Syrian troops have tortured
children, executed them and used children as young as eight as "human
shields" during military raids against rebels, according to a UN report
released Tuesday.
The United Nations branded
the Syrian government as one of the worst offenders on its annual "list of
shame" of conflict countries where children are killed, tortured and
forced to fight.
Human rights groups
estimate that about 1,200 children have died during the 15-month uprising
against President Bashar al-Assad, whose brutal crackdown on Arab
Spring-inspired protests has been widely condemned.
"Rarely, have I seen
such brutality against children as in Syria, where girls and boys are detained,
tortured, executed, and used as human shields," Radhika Coomaraswamy, UN
special representative for children in armed conflict, told AFP ahead of the
report's release.
Government forces rounded
up dozens of boys aged eight to 13 before an attack on the village of Ayn
al-Arouz in Edleb province on March 9, the report said.
The children were
"used by soldiers and militia members as human shields, placing them in front
of the windows of buses carrying military personnel into the raid on the
village," it said.
Quoting witnesses, the UN
report said Syrian military and intelligence forces, as well as pro-government
Shabiha militiamen, surrounded the village for an attack that lasted more than
four days.
Among the 11 dead on the
first day were three boys aged 15 to 17. Another 34 people, including two boys
aged 14 and 16 and a nine-year-old girl, were detained.
"Eventually, the
village was reportedly left burned and four out of the 34 detainees were shot
and burned, including the two boys aged 14 and 16 years," the Children in
Armed Conflict report said.
UN chief Ban Ki-moon said
the report had uncovered one of many "grave violations" against
children.
The Syrian government, and
its allied militias, was one of four new parties added to the UN's list of
shame—along with organizations and political parties in Sudan and Yemen.
The list includes 52
parties in 11 countries, ranging from the Afghan national police and the
anti-US Haqqani network to the Lord's Resistance Army in central Africa,
Sudanese armed forces and various Darfur rebel groups.
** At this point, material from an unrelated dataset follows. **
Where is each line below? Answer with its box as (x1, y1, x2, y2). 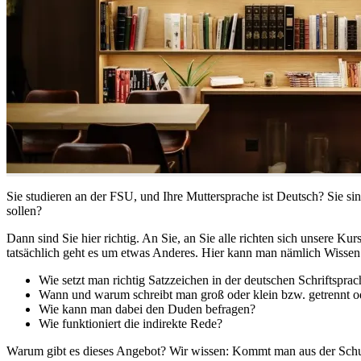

The report said children in
Syria as young as nine had been victims of killing and maiming, arbitrary
arrest, detention, torture and ill-treatment, including sexual violence and use
as human shields.
Schools have been regularly
raided and used as military bases and detention centers, the report added.
The report was completed
before the Houla massacre on May 25, when 49 of the 108 victims were said to be
children, some as young as two and three, who were shot in the head or had
their skulls smashed with blunt instruments.
"Most child victims of
torture described being beaten, blindfolded, subjected to stress positions,
whipped with heavy electrical cables, scarred by cigarette burns and, in one
recorded case, subjected to electrical shock to the genitals," said the UN
report.
At least one witness told
investigators he had seen a boy of approximately 15 succumb to repeated
beatings.
The New York-based Human
Rights Watch (HRW) said the UN Security Council should impose an arms embargo
and other sanctions on the Assad government over its violations against
children.
HRW quoted the Syria
Violations Documentation Center, a network of Syrian activists, as saying that
at least 1,176 children have been killed since February 2011.
It also said there were
"credible allegations" that armed opposition groups, including the
Free Syrian Army, are recruiting children as soldiers.